Stored dataset items

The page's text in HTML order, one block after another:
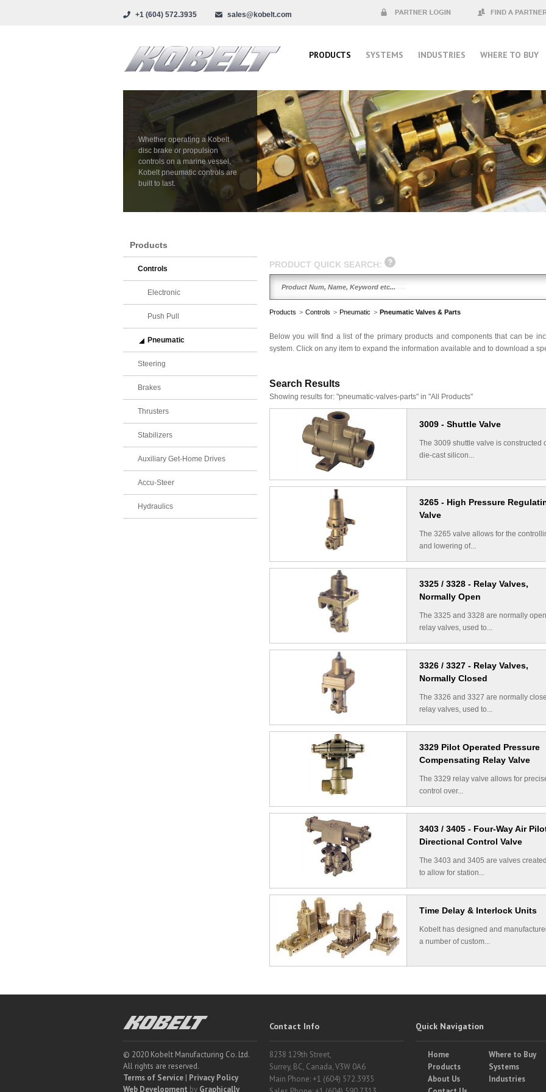
PRODUCTS SYSTEMS INDUSTRIES WHERE TO BUY
Whether operating a Kobelt
disc brake or propulsion
controls on a marine vessel,
Kobelt pneumatic controls are
built to last.
+1 (604) 572.3935
sales@kobelt.com
PRODUCT QUICK SEARCH:
Products > Controls > Pneumatic > Pneumatic Valves & Parts
Below you will find a list of the primary products and components that can be
system. Click on any item to expand the information available and to download a
Search Results
Showing results for: "pneumatic-valves-parts" in "All Products"
3009 - Shuttle Valve
The 3009 shuttle valve is constructed
die-cast silicon...
3265 - High Pressure
Valve
The 3265 valve allows for the
and lowering of...
3325 / 3328 - Relay Valves,
Normally Open
The 3325 and 3328 are normally open
relay valves, used to...
3326 / 3327 - Relay Valves,
Normally Closed
The 3326 and 3327 are normally
relay valves, used to...
3329 Pilot Operated Pressure
Compensating Relay Valve
The 3329 relay valve allows for
control over...
3403 / 3405 - Four-Way Air
Directional Control Valve
The 3403 and 3405 are valves created
to allow for station...
Time Delay & Interlock Units
Kobelt has designed and
a number of custom...
Products
Controls
Electronic
Push Pull
Pneumatic
Steering
Brakes
Thrusters
Stabilizers
Auxiliary Get-Home Drives
Accu-Steer
Hydraulics
© 2020 Kobelt Manufacturing Co. Ltd.
All rights are reserved.
Terms of Service | Privacy Policy
Web Development by Graphically
Contact Info
8238 129th Street,
Surrey, BC, Canada, V3W 0A6
Main Phone: +1 (604) 572.3935
Quick Navigation
Home
Where to Buy
Products
Systems
About Us
Industries

◆ Work order
Copy out every line above without change, dropping the pictures.

◆ Reply to the task
The page's text in HTML order, one block after another:
PRODUCTS SYSTEMS INDUSTRIES WHERE TO BUY
Whether operating a Kobelt
disc brake or propulsion
controls on a marine vessel,
Kobelt pneumatic controls are
built to last.
+1 (604) 572.3935
sales@kobelt.com
PRODUCT QUICK SEARCH:
Products > Controls > Pneumatic > Pneumatic Valves & Parts
Below you will find a list of the primary products and components that can be
system. Click on any item to expand the information available and to download a
Search Results
Showing results for: "pneumatic-valves-parts" in "All Products"
3009 - Shuttle Valve
The 3009 shuttle valve is constructed
die-cast silicon...
3265 - High Pressure
Valve
The 3265 valve allows for the
and lowering of...
3325 / 3328 - Relay Valves,
Normally Open
The 3325 and 3328 are normally open
relay valves, used to...
3326 / 3327 - Relay Valves,
Normally Closed
The 3326 and 3327 are normally
relay valves, used to...
3329 Pilot Operated Pressure
Compensating Relay Valve
The 3329 relay valve allows for
control over...
3403 / 3405 - Four-Way Air
Directional Control Valve
The 3403 and 3405 are valves created
to allow for station...
Time Delay & Interlock Units
Kobelt has designed and
a number of custom...
Products
Controls
Electronic
Push Pull
Pneumatic
Steering
Brakes
Thrusters
Stabilizers
Auxiliary Get-Home Drives
Accu-Steer
Hydraulics
© 2020 Kobelt Manufacturing Co. Ltd.
All rights are reserved.
Terms of Service | Privacy Policy
Web Development by Graphically
Contact Info
8238 129th Street,
Surrey, BC, Canada, V3W 0A6
Main Phone: +1 (604) 572.3935
Quick Navigation
Home
Where to Buy
Products
Systems
About Us
Industries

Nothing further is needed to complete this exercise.